[Source data Boundary: Start]
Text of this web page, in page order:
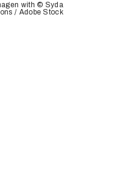
with © Syda
/ Adobe Stock
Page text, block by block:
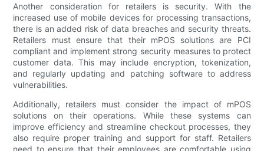
Another consideration for retailers is security. With the
increased use of mobile devices for processing transactions,
there is an added risk of data breaches and security threats.
Retailers must ensure that their mPOS solutions are PCI
compliant and implement strong security measures to protect
customer data. This may include encryption, tokenization,
and regularly updating and patching software to address
vulnerabilities.
Additionally, retailers must consider the impact of mPOS
solutions on their operations. While these systems can
improve efficiency and streamline checkout processes, they
also require proper training and support for staff. Retailers
need to ensure that their employees are comfortable using
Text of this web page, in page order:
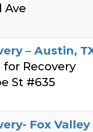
[Source data Boundary: End]
> _What you have to do_:
Quote each record exactly as it stands, minus the pictures.

> _Response to this task_:
Text of this web page, in page order:
with © Syda
/ Adobe Stock
Page text, block by block:
Another consideration for retailers is security. With the
increased use of mobile devices for processing transactions,
there is an added risk of data breaches and security threats.
Retailers must ensure that their mPOS solutions are PCI
compliant and implement strong security measures to protect
customer data. This may include encryption, tokenization,
and regularly updating and patching software to address
vulnerabilities.
Additionally, retailers must consider the impact of mPOS
solutions on their operations. While these systems can
improve efficiency and streamline checkout processes, they
also require proper training and support for staff. Retailers
need to ensure that their employees are comfortable using
Text of this web page, in page order:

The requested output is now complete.